Records from a data source
——————————

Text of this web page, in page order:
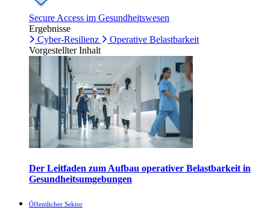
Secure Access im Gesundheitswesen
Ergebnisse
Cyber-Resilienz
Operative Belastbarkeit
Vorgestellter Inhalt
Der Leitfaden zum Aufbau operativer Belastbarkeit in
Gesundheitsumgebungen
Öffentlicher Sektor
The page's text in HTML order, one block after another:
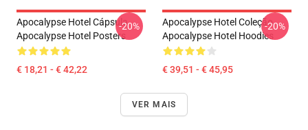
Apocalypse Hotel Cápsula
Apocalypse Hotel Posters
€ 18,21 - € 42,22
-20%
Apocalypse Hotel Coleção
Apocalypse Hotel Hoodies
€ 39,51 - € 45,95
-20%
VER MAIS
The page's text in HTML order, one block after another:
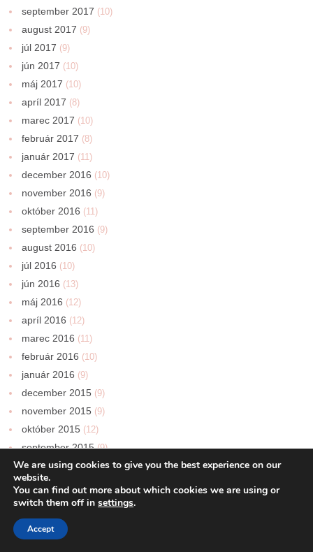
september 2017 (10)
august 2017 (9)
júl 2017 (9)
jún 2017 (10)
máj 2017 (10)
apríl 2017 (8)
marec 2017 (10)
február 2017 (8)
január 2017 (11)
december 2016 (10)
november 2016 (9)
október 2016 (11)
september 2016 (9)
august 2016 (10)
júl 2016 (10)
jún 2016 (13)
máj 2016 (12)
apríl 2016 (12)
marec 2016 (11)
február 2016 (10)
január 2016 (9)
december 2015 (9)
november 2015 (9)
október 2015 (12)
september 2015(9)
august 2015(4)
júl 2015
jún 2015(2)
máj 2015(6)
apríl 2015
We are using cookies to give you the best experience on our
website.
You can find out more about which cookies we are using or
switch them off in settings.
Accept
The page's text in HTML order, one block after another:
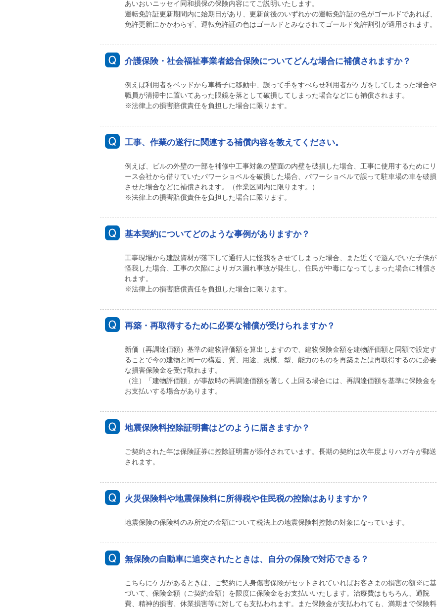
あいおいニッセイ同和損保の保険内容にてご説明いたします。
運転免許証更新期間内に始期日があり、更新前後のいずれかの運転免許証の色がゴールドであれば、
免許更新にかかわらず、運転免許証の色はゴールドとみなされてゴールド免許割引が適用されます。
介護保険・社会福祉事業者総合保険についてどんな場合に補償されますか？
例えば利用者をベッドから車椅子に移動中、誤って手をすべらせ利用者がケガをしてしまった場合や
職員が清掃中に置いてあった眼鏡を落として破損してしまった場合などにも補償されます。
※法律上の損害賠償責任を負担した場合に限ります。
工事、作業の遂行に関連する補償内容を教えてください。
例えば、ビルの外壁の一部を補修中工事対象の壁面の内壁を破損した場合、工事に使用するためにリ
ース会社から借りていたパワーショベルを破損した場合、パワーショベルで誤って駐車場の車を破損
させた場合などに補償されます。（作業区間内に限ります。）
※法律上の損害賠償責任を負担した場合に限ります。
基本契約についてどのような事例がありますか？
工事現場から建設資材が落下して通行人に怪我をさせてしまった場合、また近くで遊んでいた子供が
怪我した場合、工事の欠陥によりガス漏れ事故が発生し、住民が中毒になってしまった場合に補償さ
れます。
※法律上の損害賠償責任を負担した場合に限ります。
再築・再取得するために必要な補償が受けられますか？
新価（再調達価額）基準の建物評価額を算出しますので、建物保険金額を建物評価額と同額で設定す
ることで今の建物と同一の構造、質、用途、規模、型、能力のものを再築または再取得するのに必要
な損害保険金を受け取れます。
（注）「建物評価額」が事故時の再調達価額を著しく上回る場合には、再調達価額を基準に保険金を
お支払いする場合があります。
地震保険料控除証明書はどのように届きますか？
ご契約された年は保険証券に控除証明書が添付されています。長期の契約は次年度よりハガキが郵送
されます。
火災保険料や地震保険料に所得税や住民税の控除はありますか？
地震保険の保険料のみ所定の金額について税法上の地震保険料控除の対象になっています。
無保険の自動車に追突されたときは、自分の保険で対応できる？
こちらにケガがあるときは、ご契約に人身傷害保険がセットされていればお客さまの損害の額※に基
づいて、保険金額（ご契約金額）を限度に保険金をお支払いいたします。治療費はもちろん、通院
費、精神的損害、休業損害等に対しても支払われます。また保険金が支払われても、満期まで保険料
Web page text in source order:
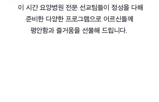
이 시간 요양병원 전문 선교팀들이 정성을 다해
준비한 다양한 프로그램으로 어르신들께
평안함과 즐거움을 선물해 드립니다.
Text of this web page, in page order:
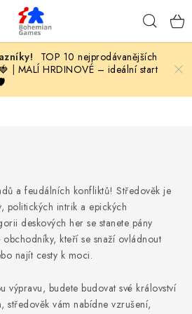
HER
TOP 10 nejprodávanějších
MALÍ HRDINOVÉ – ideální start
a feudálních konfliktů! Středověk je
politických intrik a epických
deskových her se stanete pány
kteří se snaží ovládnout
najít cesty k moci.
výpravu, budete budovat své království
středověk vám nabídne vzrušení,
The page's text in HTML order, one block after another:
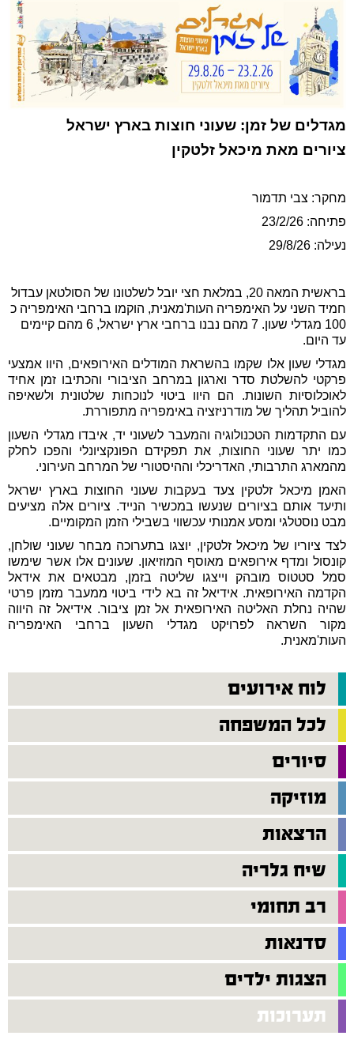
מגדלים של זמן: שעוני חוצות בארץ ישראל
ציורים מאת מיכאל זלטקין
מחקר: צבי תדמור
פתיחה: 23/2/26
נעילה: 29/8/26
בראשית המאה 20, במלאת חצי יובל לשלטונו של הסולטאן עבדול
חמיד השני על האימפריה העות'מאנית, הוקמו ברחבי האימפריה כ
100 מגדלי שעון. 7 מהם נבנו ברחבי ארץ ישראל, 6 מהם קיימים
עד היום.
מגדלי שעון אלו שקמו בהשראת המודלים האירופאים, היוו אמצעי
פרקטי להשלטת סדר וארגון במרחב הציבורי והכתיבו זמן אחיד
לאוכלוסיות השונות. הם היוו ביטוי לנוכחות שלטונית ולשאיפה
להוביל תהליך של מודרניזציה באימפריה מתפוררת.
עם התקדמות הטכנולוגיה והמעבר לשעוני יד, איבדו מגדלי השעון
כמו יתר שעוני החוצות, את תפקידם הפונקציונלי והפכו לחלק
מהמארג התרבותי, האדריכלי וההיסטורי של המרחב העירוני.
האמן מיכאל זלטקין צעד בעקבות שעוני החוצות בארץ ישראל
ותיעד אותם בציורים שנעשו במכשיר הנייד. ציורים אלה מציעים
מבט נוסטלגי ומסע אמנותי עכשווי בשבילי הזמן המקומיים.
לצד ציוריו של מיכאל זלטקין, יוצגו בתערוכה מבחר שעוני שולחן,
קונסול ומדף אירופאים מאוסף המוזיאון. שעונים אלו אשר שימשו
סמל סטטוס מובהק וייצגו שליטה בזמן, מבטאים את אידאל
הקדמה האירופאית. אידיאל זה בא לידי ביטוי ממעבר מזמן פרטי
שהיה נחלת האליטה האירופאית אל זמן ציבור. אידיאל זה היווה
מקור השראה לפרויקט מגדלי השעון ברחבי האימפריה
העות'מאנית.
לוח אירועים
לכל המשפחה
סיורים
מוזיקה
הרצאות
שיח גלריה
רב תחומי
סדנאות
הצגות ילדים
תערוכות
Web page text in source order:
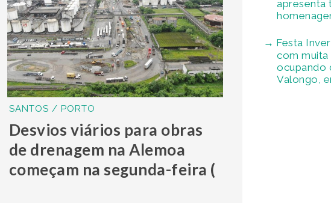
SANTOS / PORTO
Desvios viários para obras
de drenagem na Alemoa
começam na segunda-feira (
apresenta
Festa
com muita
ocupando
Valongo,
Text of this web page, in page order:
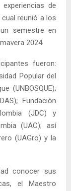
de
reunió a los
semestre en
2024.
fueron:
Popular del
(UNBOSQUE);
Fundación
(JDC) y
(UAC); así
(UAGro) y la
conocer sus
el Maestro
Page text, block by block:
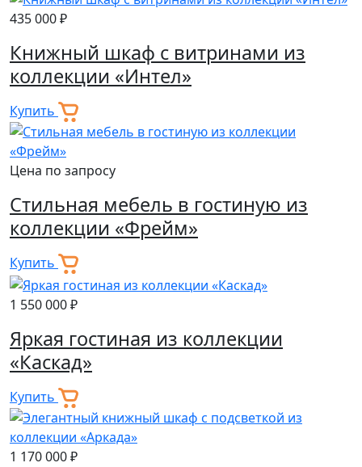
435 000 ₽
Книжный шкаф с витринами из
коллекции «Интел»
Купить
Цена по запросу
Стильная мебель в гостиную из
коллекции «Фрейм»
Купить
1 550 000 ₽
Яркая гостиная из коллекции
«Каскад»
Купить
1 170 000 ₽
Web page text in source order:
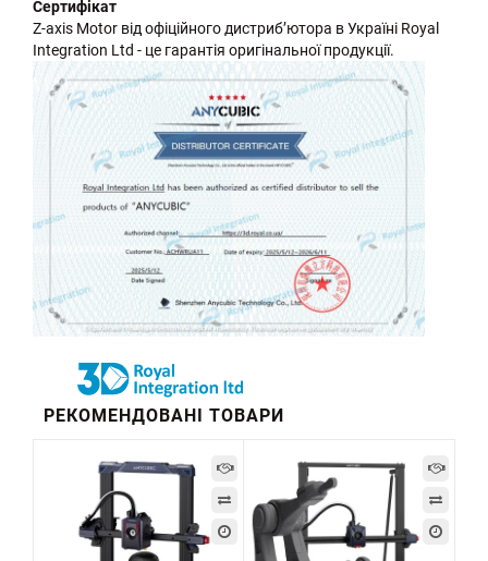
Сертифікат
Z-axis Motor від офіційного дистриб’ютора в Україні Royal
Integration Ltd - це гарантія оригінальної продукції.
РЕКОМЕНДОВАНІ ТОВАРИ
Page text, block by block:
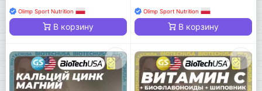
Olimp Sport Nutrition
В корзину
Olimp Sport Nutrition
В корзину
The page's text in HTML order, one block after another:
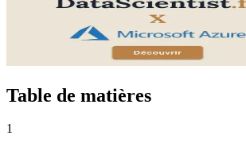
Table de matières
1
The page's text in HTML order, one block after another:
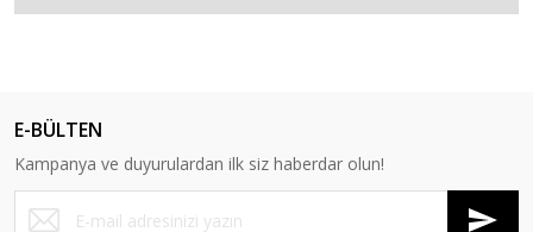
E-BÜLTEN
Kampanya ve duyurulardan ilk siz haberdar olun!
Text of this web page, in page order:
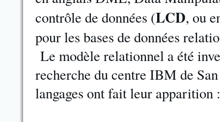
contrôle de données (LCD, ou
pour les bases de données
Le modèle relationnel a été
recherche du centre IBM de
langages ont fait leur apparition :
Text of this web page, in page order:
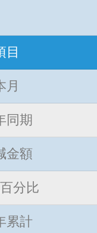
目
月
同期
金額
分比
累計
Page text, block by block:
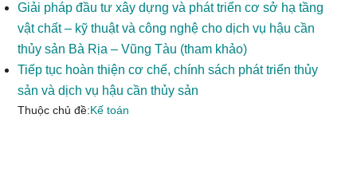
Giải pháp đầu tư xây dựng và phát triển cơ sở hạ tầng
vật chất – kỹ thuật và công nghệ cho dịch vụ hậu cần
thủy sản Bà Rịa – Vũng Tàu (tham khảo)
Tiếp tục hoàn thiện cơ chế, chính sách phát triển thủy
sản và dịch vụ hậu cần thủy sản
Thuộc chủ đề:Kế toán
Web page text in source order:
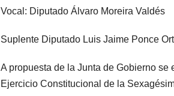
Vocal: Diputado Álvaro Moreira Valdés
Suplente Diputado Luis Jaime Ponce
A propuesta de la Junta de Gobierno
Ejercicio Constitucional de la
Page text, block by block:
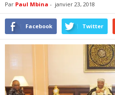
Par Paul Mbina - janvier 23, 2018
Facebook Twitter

——————————

**PROBLEM TO WORK ON:**
Take each line above that holds the string "החוצות" and copy it.

**YOUR SOLUTION:**
כמו יתר שעוני החוצות, את תפקידם הפונקציונלי והפכו לחלק
האמן מיכאל זלטקין צעד בעקבות שעוני החוצות בארץ ישראל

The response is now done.